玩家暫時沒有處理這兩人社交問題的時間,一邊牽起阿利庫的手,一邊半抱這身體還沒有恢複的薇佩爾,進行撤離行動。
吃了一根肉乾的護衛犬保持在遠處,警戒着望着她們從地窖離開,如果沒有可以賄賂的食物,玩家這次想要進入屋內是較為困難的。
好在撤離農場的路上沒有意外,只是一路很沉默,她感到阿利庫牽着的手緊緊的,薇佩爾就算身體虛弱也緊緊貼着她,像是怕她半路丢下她一樣。
兩人都看出了她現在的狀态,生怕再吵起來惹她不快。
【萬能靈藥(可選)】
【你竟從維維安的農場地窖救出了許久未見的舊友,等待合适時機與質問維維安】
不出意料,求藥記任務一轉,變成替天行道打假錄。
回到旅館,這趟行動來回只花了四十分鐘不到,蝙蝠門後的旅館大門已然關上,看樣子旅館老板老傑克還以為玩家一行在客房,安心打烊準備燒完熱水睡了。
說來好笑,這個男老板應該和維維安有合作關系,是藥商的托,但卻不知道維維安綁架了自己的房客,還以為薇佩爾鬧失蹤,在公告板貼尋人啓事。
阿利庫指着旅館外牆的一個角落,終于能和岑玖說他之前的發現:“有梯子。”
果然游戲總是會給玩家解決方案的,岑玖誇贊變身游戲指引小助手的阿利庫:“做得好阿利庫!”
舉手之勞,卻被她用這樣的語氣誇贊,像是他的歲數還小,在玖的眼裏永遠是個孩子嗎……
阿利庫有些說不上的惆悵,但這也說明了玖是喜歡他的,不然為什麽要誇贊他呢。
果然那個雄性說的話是錯的,什麽“媽媽不喜歡你”……它滿嘴謊話,一點都不能信。
剛才産生的心結一下煙消雲散。
通過梯子回到客房,阿利庫立刻離開,他要去取樓下的熱水,這個時間多半也燒好得差不多了。
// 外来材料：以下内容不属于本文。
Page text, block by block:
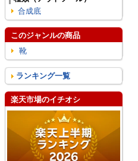
合成底
このジャンルの商品
靴
ランキング一覧
楽天市場のイチオシ
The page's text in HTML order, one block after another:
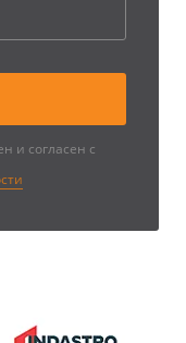
и согласен с
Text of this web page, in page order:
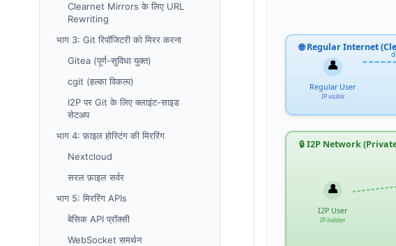
Clearnet Mirrors के लिए URL
Rewriting
भाग 3: Git रिपॉजिटरी को मिरर करना
Gitea (पूर्ण-सुविधा युक्त)
cgit (हल्का विकल्प)
I2P पर Git के लिए क्लाइंट-साइड
सेटअप
भाग 4: फ़ाइल होस्टिंग की मिररिंग
Nextcloud
सरल फ़ाइल सर्वर
भाग 5: मिररिंग APIs
बेसिक API प्रॉक्सी
WebSocket समर्थन
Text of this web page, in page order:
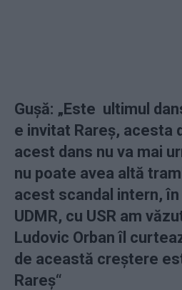
Gușă: „Este ultimul
e invitat Rareș, acesta
acest dans nu va mai
nu poate avea altă
acest scandal intern, în
UDMR, cu USR am
Ludovic Orban îl
de această creștere
Rareș“
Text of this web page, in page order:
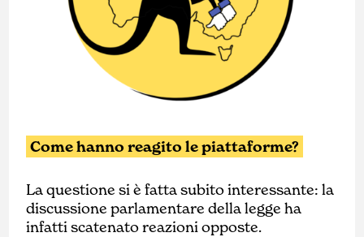
Come hanno reagito le piattaforme?
La questione si è fatta subito interessante: la
discussione parlamentare della legge ha
infatti scatenato reazioni opposte.
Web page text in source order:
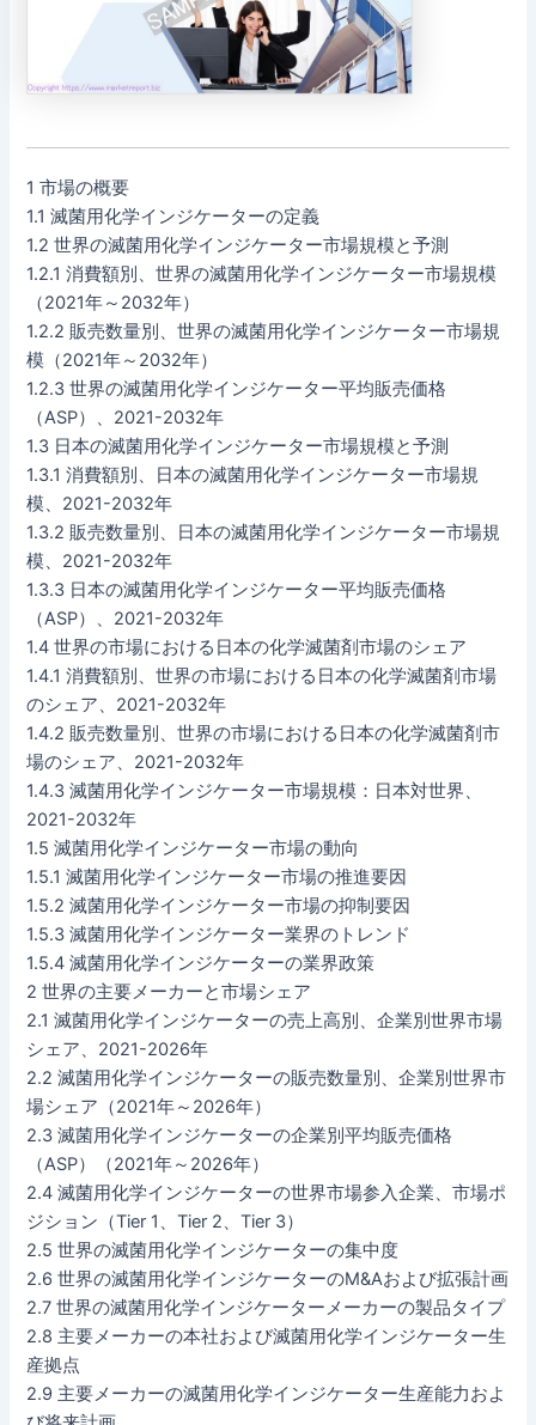
1 市場の概要
1.1 滅菌用化学インジケーターの定義
1.2 世界の滅菌用化学インジケーター市場規模と予測
1.2.1 消費額別、世界の滅菌用化学インジケーター市場規模
（2021年～2032年）
1.2.2 販売数量別、世界の滅菌用化学インジケーター市場規
模（2021年～2032年）
1.2.3 世界の滅菌用化学インジケーター平均販売価格
（ASP）、2021-2032年
1.3 日本の滅菌用化学インジケーター市場規模と予測
1.3.1 消費額別、日本の滅菌用化学インジケーター市場規
模、2021-2032年
1.3.2 販売数量別、日本の滅菌用化学インジケーター市場規
模、2021-2032年
1.3.3 日本の滅菌用化学インジケーター平均販売価格
（ASP）、2021-2032年
1.4 世界の市場における日本の化学滅菌剤市場のシェア
1.4.1 消費額別、世界の市場における日本の化学滅菌剤市場
のシェア、2021-2032年
1.4.2 販売数量別、世界の市場における日本の化学滅菌剤市
場のシェア、2021-2032年
1.4.3 滅菌用化学インジケーター市場規模：日本対世界、
2021-2032年
1.5 滅菌用化学インジケーター市場の動向
1.5.1 滅菌用化学インジケーター市場の推進要因
1.5.2 滅菌用化学インジケーター市場の抑制要因
1.5.3 滅菌用化学インジケーター業界のトレンド
1.5.4 滅菌用化学インジケーターの業界政策
2 世界の主要メーカーと市場シェア
2.1 滅菌用化学インジケーターの売上高別、企業別世界市場
シェア、2021-2026年
2.2 滅菌用化学インジケーターの販売数量別、企業別世界市
場シェア（2021年～2026年）
2.3 滅菌用化学インジケーターの企業別平均販売価格
（ASP）（2021年～2026年）
2.4 滅菌用化学インジケーターの世界市場参入企業、市場ポ
ジション（Tier 1、Tier 2、Tier 3）
2.5 世界の滅菌用化学インジケーターの集中度
2.6 世界の滅菌用化学インジケーターのM&Aおよび拡張計画
2.7 世界の滅菌用化学インジケーターメーカーの製品タイプ
2.8 主要メーカーの本社および滅菌用化学インジケーター生
産拠点
2.9 主要メーカーの滅菌用化学インジケーター生産能力およ
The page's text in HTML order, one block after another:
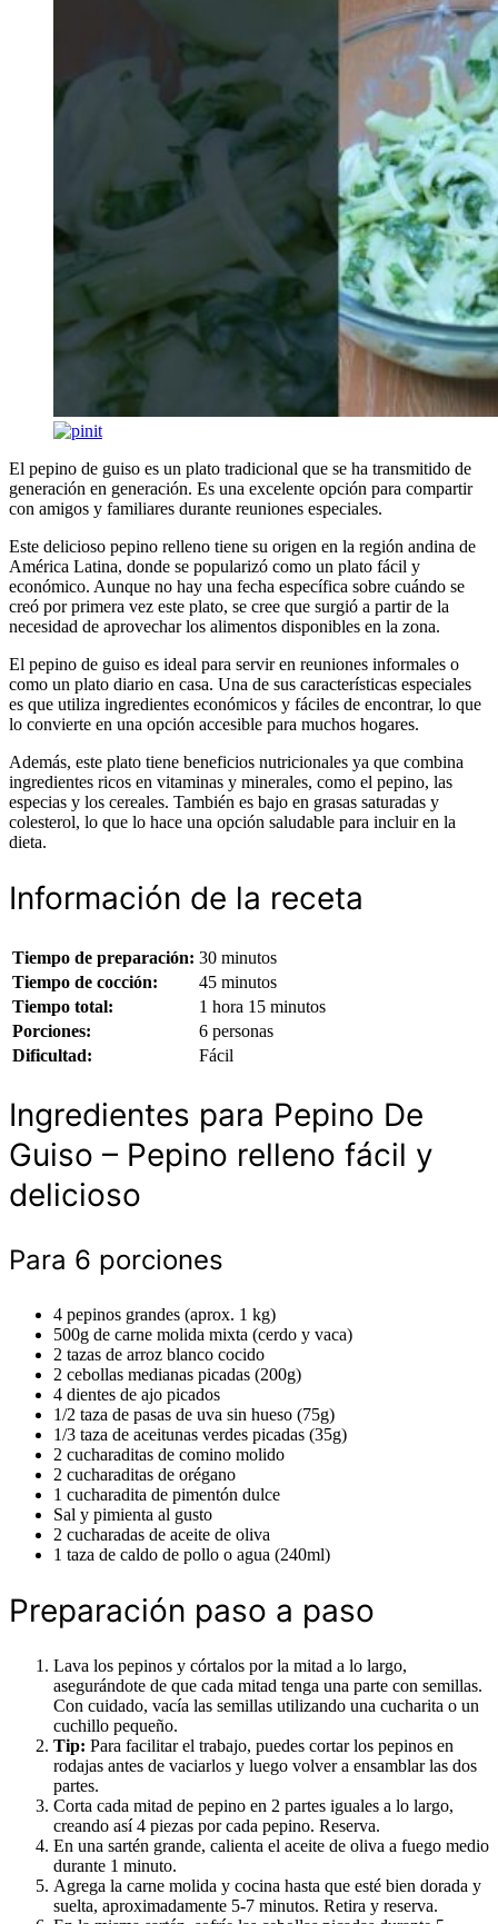
El pepino de guiso es un plato tradicional que se ha transmitido de
generación en generación. Es una excelente opción para compartir
con amigos y familiares durante reuniones especiales.
Este delicioso pepino relleno tiene su origen en la región andina de
América Latina, donde se popularizó como un plato fácil y
económico. Aunque no hay una fecha específica sobre cuándo se
creó por primera vez este plato, se cree que surgió a partir de la
necesidad de aprovechar los alimentos disponibles en la zona.
El pepino de guiso es ideal para servir en reuniones informales o
como un plato diario en casa. Una de sus características especiales
es que utiliza ingredientes económicos y fáciles de encontrar, lo que
lo convierte en una opción accesible para muchos hogares.
Además, este plato tiene beneficios nutricionales ya que combina
ingredientes ricos en vitaminas y minerales, como el pepino, las
especias y los cereales. También es bajo en grasas saturadas y
colesterol, lo que lo hace una opción saludable para incluir en la
dieta.
Información de la receta
Tiempo de preparación: 30 minutos
Tiempo de cocción:
45 minutos
Tiempo total:
1 hora 15 minutos
Porciones:
6 personas
Dificultad:
Fácil
Ingredientes para Pepino De
Guiso – Pepino relleno fácil y
delicioso
Para 6 porciones
4 pepinos grandes (aprox. 1 kg)
500g de carne molida mixta (cerdo y vaca)
2 tazas de arroz blanco cocido
2 cebollas medianas picadas (200g)
4 dientes de ajo picados
1/2 taza de pasas de uva sin hueso (75g)
1/3 taza de aceitunas verdes picadas (35g)
2 cucharaditas de comino molido
2 cucharaditas de orégano
1 cucharadita de pimentón dulce
Sal y pimienta al gusto
2 cucharadas de aceite de oliva
1 taza de caldo de pollo o agua (240ml)
Preparación paso a paso
Lava los pepinos y córtalos por la mitad a lo largo,
asegurándote de que cada mitad tenga una parte con semillas.
Con cuidado, vacía las semillas utilizando una cucharita o un
cuchillo pequeño.
Tip: Para facilitar el trabajo, puedes cortar los pepinos en
rodajas antes de vaciarlos y luego volver a ensamblar las dos
partes.
Corta cada mitad de pepino en 2 partes iguales a lo largo,
creando así 4 piezas por cada pepino. Reserva.
En una sartén grande, calienta el aceite de oliva a fuego medio
durante 1 minuto.
Agrega la carne molida y cocina hasta que esté bien dorada y
suelta, aproximadamente 5-7 minutos. Retira y reserva.

客房裏只剩下玩家與許久未見的薇佩爾,還有看家的小花。
薇佩爾的生活中沒有“客氣”這個詞,它徑直坐在椅上,一路過來,哪怕岑玖再照顧它,它也感到骨頭在路上要被晃散架了。
“阿玖,這是伊爾索拉多豹?它好肥。”
回到客房,薇佩爾完全沒有自己是傷患的自覺,開始随地點評從床上跳下來,正在做貓科動物伸展運動的小花。
“哈!”陌生的氣息和岑玖一起出現,小花本來還好奇地想要聞聞這個人形生物,但一聽它這口無遮掩的評價也急了,沖着它炸毛生氣。
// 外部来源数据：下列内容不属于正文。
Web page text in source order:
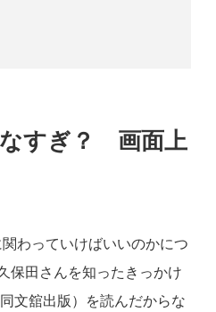
なすぎ？ 画面上
わっていけばいいのかにつ
保田さんを知ったきっかけ
文舘出版）を読んだからな
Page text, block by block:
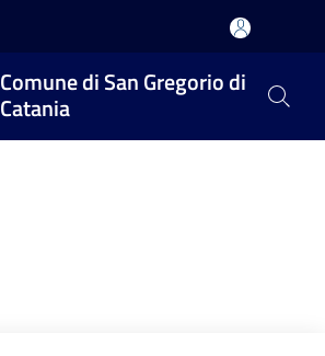
Comune di San Gregorio di
Catania
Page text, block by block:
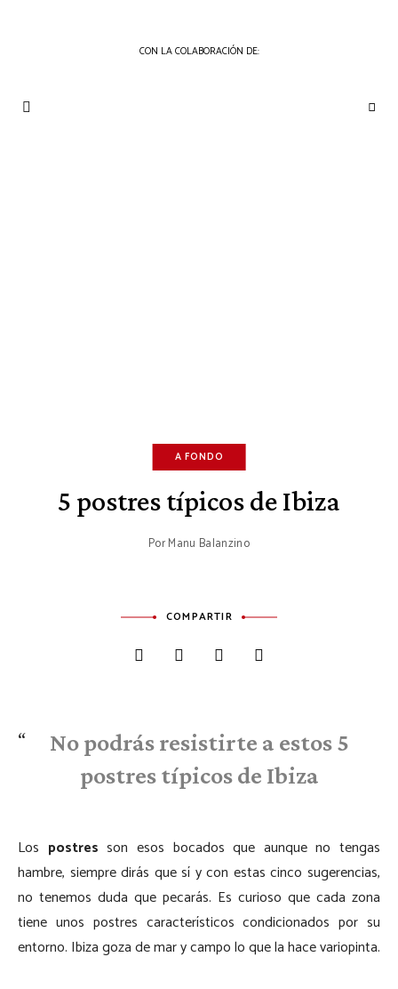
CON LA COLABORACIÓN DE:
A FONDO
5 postres típicos de Ibiza
PorManu Balanzino
COMPARTIR
No podrás resistirte a estos 5
postres típicos de Ibiza
Los postres son esos bocados que aunque no tengas
hambre, siempre dirás que sí y con estas cinco sugerencias,
no tenemos duda que pecarás. Es curioso que cada zona
tiene unos postres característicos condicionados por su
entorno. Ibiza goza de mar y campo lo que la hace variopinta.
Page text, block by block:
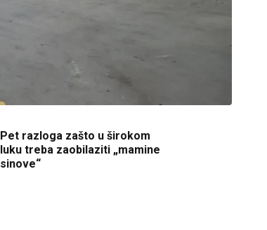
Pet razloga zašto u širokom
luku treba zaobilaziti „mamine
sinove“
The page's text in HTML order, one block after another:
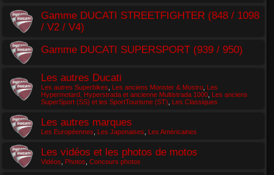
Gamme DUCATI STREETFIGHTER (848 / 1098
/ V2 / V4)
Gamme DUCATI SUPERSPORT (939 / 950)
Les autres Ducati
Les autres Superbikes Les anciens Monster & Mostro Les
Hypermotard, Hyperstrada et ancienne Multistrada 1000 Les anciens
SuperSport (SS) et les SportTourisme (ST)
Les Classiques
Les autres marques
Les Européennes Les Japonaises Les Américaines
Les vidéos et les photos de motos
Vidéos Photos Concours photos
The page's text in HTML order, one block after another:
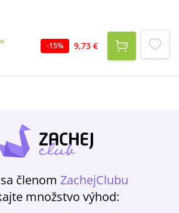
-15% 9,73 €
členom ZachejClubu
množstvo výhod:

小花知道這人受傷了,不能亂撞撒氣,只能靠着岑玖蹲下,仰起頭,巴巴望着她“喵嗚喵嗚”,催促她給自己主持正義。
該維護時岑玖會維護,比如現在:“別這樣說我的小花,它的身體狀況很健康,它不喜歡你這樣評價它,給它道歉。”
終于和她再見面,敘舊都沒還沒敘上,就要給一只超級大肥豹道歉,薇佩爾自然是不滿的,那個體型過于笨重的男人都被自己罵走了,這只貓哪來的資格?
明明它是她關系最好的密友,這只豹子算什麽?
“小花是我撿回來從小養大的,它的脾氣一直很好,你怎麽能對它說這麽過分的話惹它生氣。”岑玖把小花護懷裏,不停給它順毛。
她認真護短的樣子,薇佩爾啞然,權衡利弊後決定道歉:“……抱歉,不該這樣說你的。”
“咪嗚。”小花尾巴一甩,趴在岑玖懷裏不走了,用屁股對着這個陌生人。
這把薇佩爾氣得血液流速加快,它顯然感到體溫都被這只豹子的霸道行為氣上升了,但礙于岑玖對這豹子的态度,它還要裝作不和它計較。
它隐藏起憤怒,岑玖也裝作亦無所覺,繼續剛才中斷話題:“薇佩爾,你還好嗎?你是怎麽弄成那樣的?”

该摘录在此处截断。